Trotz dieser Zahlen und der ukrainekritischen Aussagen des wahrscheinlichen nächsten Premiers Fico steht ein Zerbrechen der Nato nicht auf der Tagesordnung. Einen Nato-Austritt diskutiere man in der Smer nicht sagte Fico der Presse.
Bei der Vorstellung des Außenpolitikprogramms hieß es lediglich, dass die Smer an der Regierung neben den Beziehungen zu anderen EU- und Nato-Ländern die Beziehungen mit China, Kuba und Vietnam ausbauen und die Beziehungen zu Russland wiederherstellen wolle.
Nicht die Außenpolitik, sondern die im westlichen Ausland wenig beachtete Innenpolitik wird den Urnengang vom Samstag entscheiden.

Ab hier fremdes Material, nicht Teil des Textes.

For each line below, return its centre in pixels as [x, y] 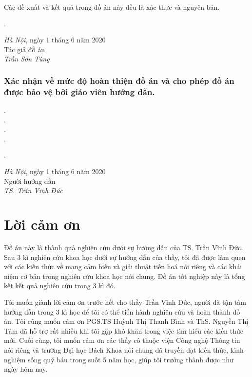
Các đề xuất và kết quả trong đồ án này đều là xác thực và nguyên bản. [112, 7]
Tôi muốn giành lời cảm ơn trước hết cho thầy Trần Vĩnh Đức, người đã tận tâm [125, 302]
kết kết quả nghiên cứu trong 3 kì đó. [60, 286]
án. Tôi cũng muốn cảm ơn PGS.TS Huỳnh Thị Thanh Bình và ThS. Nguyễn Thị [126, 321]
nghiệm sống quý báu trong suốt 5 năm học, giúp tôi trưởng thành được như [119, 359]
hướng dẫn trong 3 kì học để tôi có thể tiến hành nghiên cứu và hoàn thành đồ [122, 311]
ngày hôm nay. [26, 369]
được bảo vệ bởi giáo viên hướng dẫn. [79, 91]
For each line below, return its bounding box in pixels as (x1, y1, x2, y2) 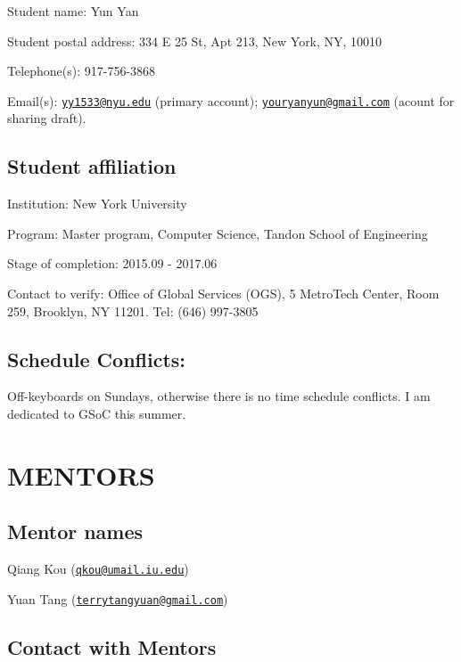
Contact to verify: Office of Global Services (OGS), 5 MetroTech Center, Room (7, 284, 440, 303)
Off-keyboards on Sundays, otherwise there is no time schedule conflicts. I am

In der Slowakei erreichte die Inflation im vergangenen Jahr zwölf Prozent und wird dieses Jahr wohl auf rund elf Prozent kommen. Agrareinfuhren aus der Ukraine – eigentlich zum Weitertransport gedacht – belasten darüber hinaus die slowakische Landwirtschaft.
Vor allem die Lebensmittelpreise stiegen stark. Ficos Smer will mit einer Stärkung des Kartellamts und einer Kappung von Profiten für Lebensmittelhändler letzteres Problem in den Griff bekommen.

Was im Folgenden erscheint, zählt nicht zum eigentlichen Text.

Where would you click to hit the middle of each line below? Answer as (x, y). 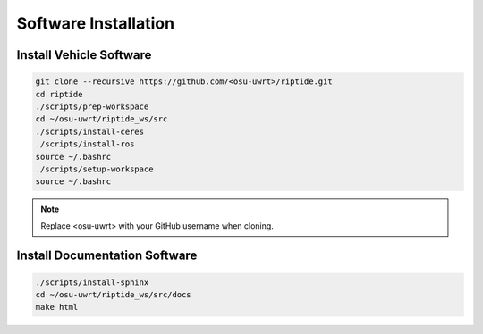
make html (57, 307)
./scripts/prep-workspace (92, 106)
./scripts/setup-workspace (94, 169)
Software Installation (95, 23)
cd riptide (59, 94)
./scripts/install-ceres (90, 131)
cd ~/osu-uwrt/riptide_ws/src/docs (113, 295)
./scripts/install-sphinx (92, 282)

Während wahrscheinlich die sozialen Themen den Ausgang der Wahl in der Slowakei entscheidend bestimmen, ist man sich im politischen Bratislava nicht so sicher, ob die angedachten Rezepte der Spitzenpolitiker helfen. „Die dringendsten sozialen und ökonomischen Fragen werden von allen Parteien nicht adressiert“, erklärte Peter Weisenbacher vom Institut für Menschenrechte in Bratislava gegenüber Telepolis.
Die slowakische Außenpolitik wird sich nach der Wahl wahrscheinlich deutlich ändern, aber ein Abwenden von EU und Nato steht nicht auf der Tagesordnung. Als mögliche Außenminister werden der derzeitige Nationalratsvizepräsident Juraj Blanár von der Smer und Peter Kmec von der Hlas gehandelt.
Ersterer gilt – im Gegensatz zu seinem Parteichef – als blass und unauffällig und zweiterer diente als slowakischer Botschafter in den USA und gilt als Technokrat.
Zwar ist ein Stopp slowakischer Waffenlieferungen in die Ukraine realistisch, aber das Land wird höchstwahrscheinlich nicht die Sanktionspolitik der EU stoppen, sondern versuchen in einem begrenzten Maße eigene Akzente zu setzen.
Erschienen auf heise.de, 30.09.2023.